** Opening Raw data block **

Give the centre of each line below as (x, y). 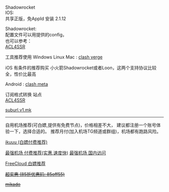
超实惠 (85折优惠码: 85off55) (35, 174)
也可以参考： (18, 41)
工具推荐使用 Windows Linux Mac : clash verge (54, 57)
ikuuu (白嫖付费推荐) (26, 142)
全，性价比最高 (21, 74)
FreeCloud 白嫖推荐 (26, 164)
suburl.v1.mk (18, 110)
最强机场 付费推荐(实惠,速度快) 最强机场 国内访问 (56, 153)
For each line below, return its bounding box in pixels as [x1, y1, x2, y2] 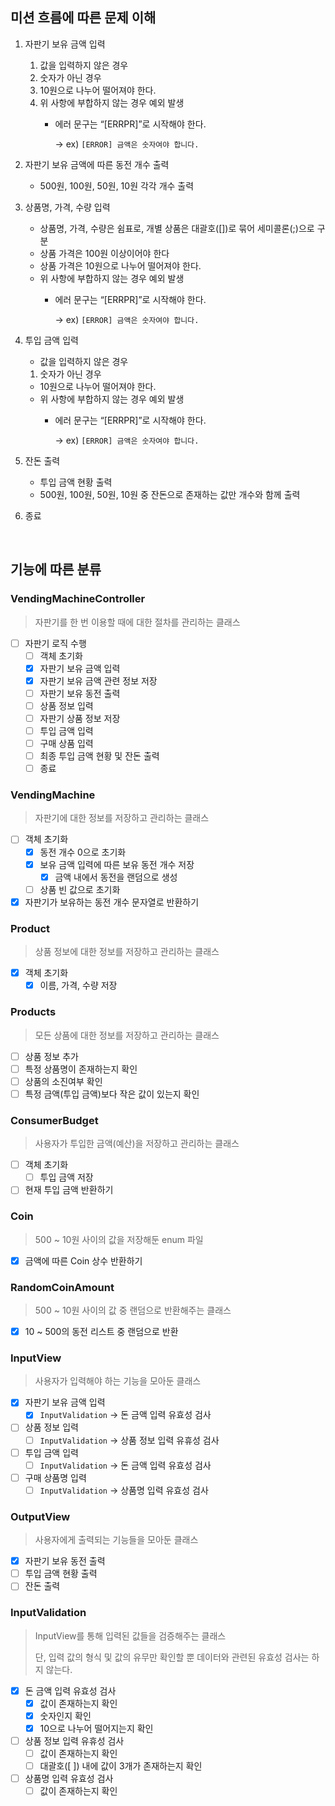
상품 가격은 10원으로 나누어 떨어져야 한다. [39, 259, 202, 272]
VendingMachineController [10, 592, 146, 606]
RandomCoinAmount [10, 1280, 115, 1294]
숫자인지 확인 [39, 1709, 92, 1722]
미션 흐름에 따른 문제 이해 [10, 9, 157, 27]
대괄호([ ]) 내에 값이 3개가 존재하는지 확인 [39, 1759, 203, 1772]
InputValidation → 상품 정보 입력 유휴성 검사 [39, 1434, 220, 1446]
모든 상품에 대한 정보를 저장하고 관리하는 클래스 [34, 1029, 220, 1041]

** Closing Raw data block **

**Exercise goal:** With the pictures removed from your copy, retype the lines above from the one that contains "For each line" through the one that contains "미션 흐름에 따른 문제 이해 [10, 9, 157, 27]", exactly.

**Result of the task:**
For each line below, return its bounding box in pixels as [x1, y1, x2, y2] 
상품 가격은 10원으로 나누어 떨어져야 한다. [39, 259, 202, 272]
VendingMachineController [10, 592, 146, 606]
RandomCoinAmount [10, 1280, 115, 1294]
숫자인지 확인 [39, 1709, 92, 1722]
미션 흐름에 따른 문제 이해 [10, 9, 157, 27]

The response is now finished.